This country has been slowly and steadily getting back on her feet. Progress is uneven, but it is happening everywhere. Extremely devastated areas are still struggling with clean up and rebuilding, but much effort has been made to get Sendai proper functioning as normally as possible. We still have ongoing daily earthquakes, huge cracks in the roads, shattered buildings and walls, and protective blue mats everywhere, but reconstruction work is evident wherever you look. Supermarkets are open normal hours now and are well stocked, although some items are still unavailable or rationed.

Almost everyone is intensely focused on remaking their lives. Those who were seriously hit have had to start almost from scratch, but even those who suffered little physical loss are trying to reassess their attitudes, values, and ways of being in the world. Almost everyone is caught up in a wave of discarding unneeded items, and rearranging material belongings to reflect the deep inner changes that this searing tragedy has brought about. A former student of mine, who now lives in Singapore, came to Sendai to help her parents. As she sorts through her family home, she keeps asking her mother, “Do you really need this anymore? Why not get rid of it?
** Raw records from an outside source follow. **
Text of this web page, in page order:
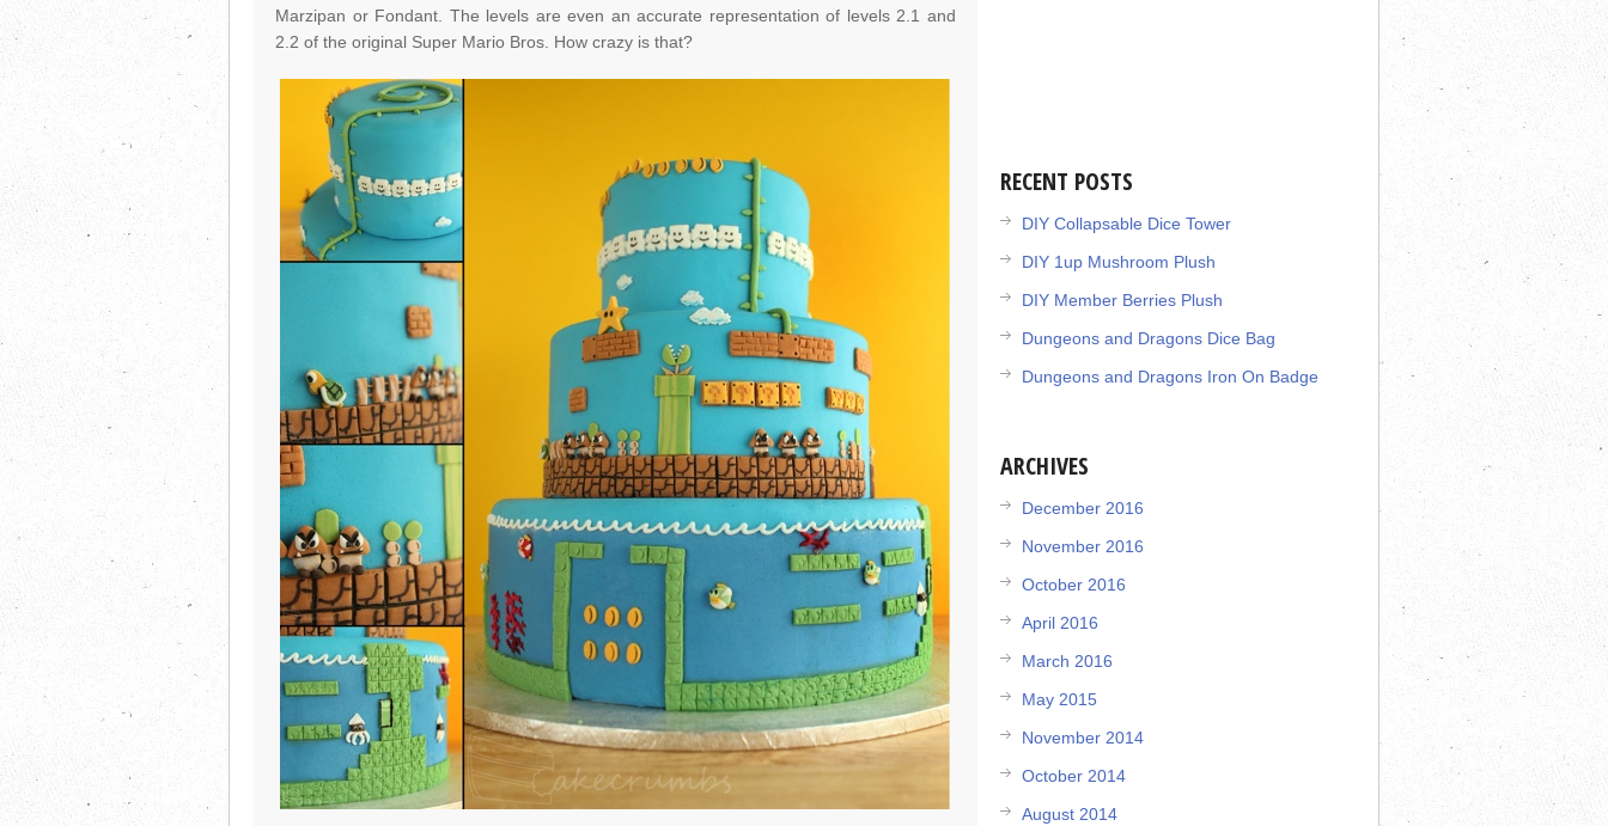
Marzipan or Fondant. The levels are even an accurate representation of levels 2.1 and
2.2 of the original Super Mario Bros. How crazy is that?
RECENT POSTS
DIY Collapsable Dice Tower
DIY 1up Mushroom Plush
DIY Member Berries Plush
Dungeons and Dragons Dice Bag
Dungeons and Dragons Iron On Badge
ARCHIVES
December 2016
November 2016
October 2016
April 2016
March 2016
May 2015
November 2014
October 2014
August 2014
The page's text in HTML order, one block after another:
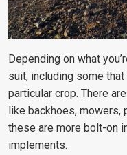
Depending on what
suit, including some
particular crop. There
like backhoes, mowers,
these are more bolt-on
implements.
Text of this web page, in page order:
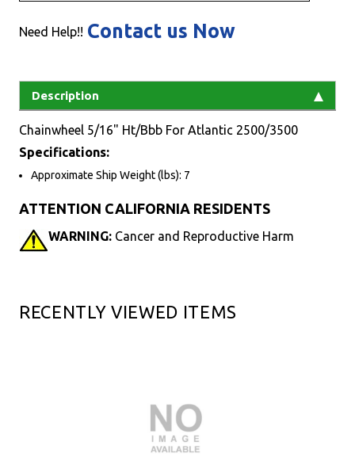
Need Help!! Contact us Now
Description
Chainwheel 5/16" Ht/Bbb For Atlantic 2500/3500
Specifications:
Approximate Ship Weight (lbs): 7
ATTENTION CALIFORNIA RESIDENTS
WARNING: Cancer and Reproductive Harm
RECENTLY VIEWED ITEMS
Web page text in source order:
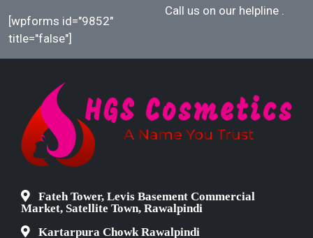
[wpforms id="9852"
title="false"]
Call us on our helpline
Fateh Tower, Levis Basement Commercial
Market, Satellite Town, Rawalpindi
Kartarpura Chowk Rawalpindi
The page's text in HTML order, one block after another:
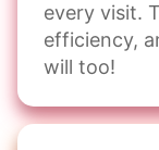
every visit.
efficiency,
will too!
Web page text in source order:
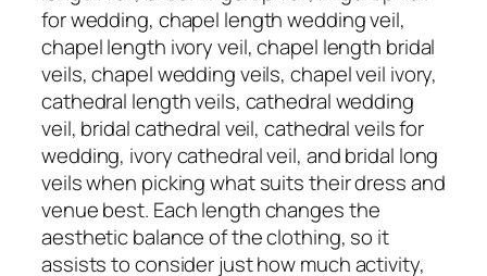
for wedding, chapel length wedding veil,
chapel length ivory veil, chapel length bridal
veils, chapel wedding veils, chapel veil ivory,
cathedral length veils, cathedral wedding
veil, bridal cathedral veil, cathedral veils for
wedding, ivory cathedral veil, and bridal long
veils when picking what suits their dress and
venue best. Each length changes the
aesthetic balance of the clothing, so it
assists to consider just how much activity,
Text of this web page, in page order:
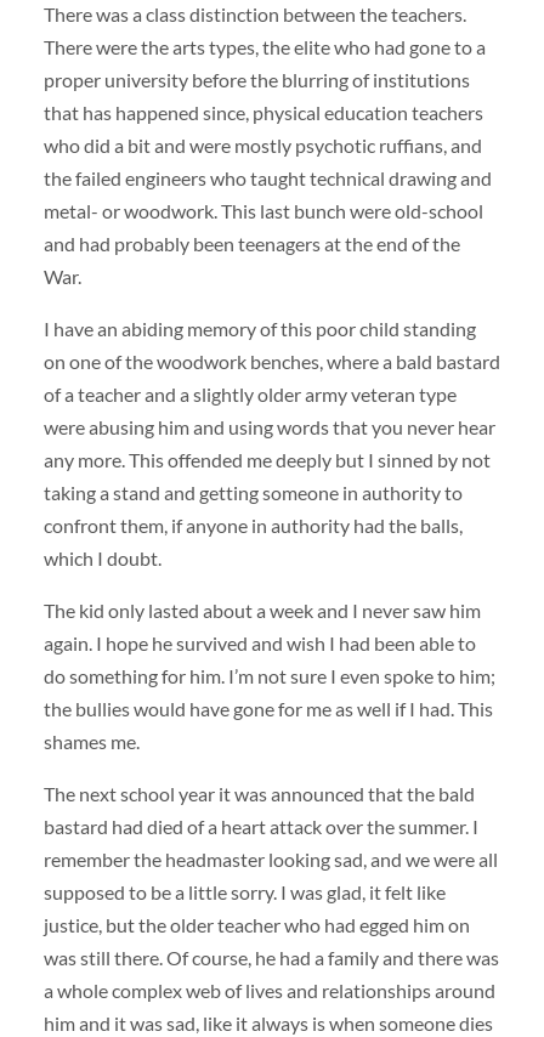
There was a class distinction between the teachers.
There were the arts types, the elite who had gone to a
proper university before the blurring of institutions
that has happened since, physical education teachers
who did a bit and were mostly psychotic ruffians, and
the failed engineers who taught technical drawing and
metal- or woodwork. This last bunch were old-school
and had probably been teenagers at the end of the
War.
I have an abiding memory of this poor child standing
on one of the woodwork benches, where a bald bastard
of a teacher and a slightly older army veteran type
were abusing him and using words that you never hear
any more. This offended me deeply but I sinned by not
taking a stand and getting someone in authority to
confront them, if anyone in authority had the balls,
which I doubt.
The kid only lasted about a week and I never saw him
again. I hope he survived and wish I had been able to
do something for him. I’m not sure I even spoke to him;
the bullies would have gone for me as well if I had. This
shames me.
The next school year it was announced that the bald
bastard had died of a heart attack over the summer. I
remember the headmaster looking sad, and we were all
supposed to be a little sorry. I was glad, it felt like
justice, but the older teacher who had egged him on
was still there. Of course, he had a family and there was
a whole complex web of lives and relationships around
him and it was sad, like it always is when someone dies
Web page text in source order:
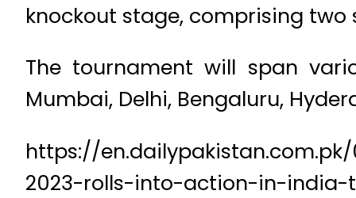
knockout stage, comprising
The tournament will span
Mumbai, Delhi, Bengaluru,
https://
2023-rolls-into-action-in-india-
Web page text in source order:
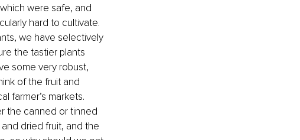
were safe, and
hard to cultivate.
we have selectively
the tastier plants
some very robust,
of the fruit and
farmer’s markets.
the canned or tinned
dried fruit, and the
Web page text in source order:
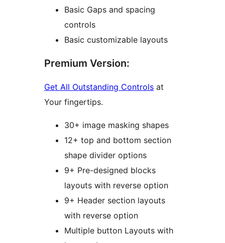
Basic Gaps and spacing
controls
Basic customizable layouts
Premium Version:
Get All Outstanding Controls at
Your fingertips.
30+ image masking shapes
12+ top and bottom section
shape divider options
9+ Pre-designed blocks
layouts with reverse option
9+ Header section layouts
with reverse option
Multiple button Layouts with

Why not start again fresh?” Another student has taken load after load of earthquake-broken or unneeded items to the dump. She was totally astonished to see the mountains of goods that people are getting rid of. But the rubbish place is well organized, typical for Japan. “TVs go over there, refrigerators on that pile, heavy dressers are down this row and on the left,” say the guards at the entrance. Yes, it is a time of peeling away, discarding, reassessing needs and wants.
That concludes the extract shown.